## Work to complete
Copy exactly the lines that run from the one containing "di isole nel" through the end of the entries, both ends included.
· · · · · · ·
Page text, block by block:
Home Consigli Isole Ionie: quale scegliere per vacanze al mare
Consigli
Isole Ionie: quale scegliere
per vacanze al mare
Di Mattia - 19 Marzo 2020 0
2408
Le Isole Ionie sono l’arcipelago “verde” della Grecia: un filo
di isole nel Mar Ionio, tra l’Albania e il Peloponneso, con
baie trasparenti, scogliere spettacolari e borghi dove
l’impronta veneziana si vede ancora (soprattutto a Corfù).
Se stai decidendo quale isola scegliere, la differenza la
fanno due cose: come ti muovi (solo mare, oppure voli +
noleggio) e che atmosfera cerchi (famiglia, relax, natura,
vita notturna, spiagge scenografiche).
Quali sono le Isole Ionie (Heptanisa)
· · · · · · ·
## Solution for this exercise
di isole nel Mar Ionio, tra l’Albania e il Peloponneso, con
baie trasparenti, scogliere spettacolari e borghi dove
l’impronta veneziana si vede ancora (soprattutto a Corfù).
Se stai decidendo quale isola scegliere, la differenza la
fanno due cose: come ti muovi (solo mare, oppure voli +
noleggio) e che atmosfera cerchi (famiglia, relax, natura,
vita notturna, spiagge scenografiche).
Quali sono le Isole Ionie (Heptanisa)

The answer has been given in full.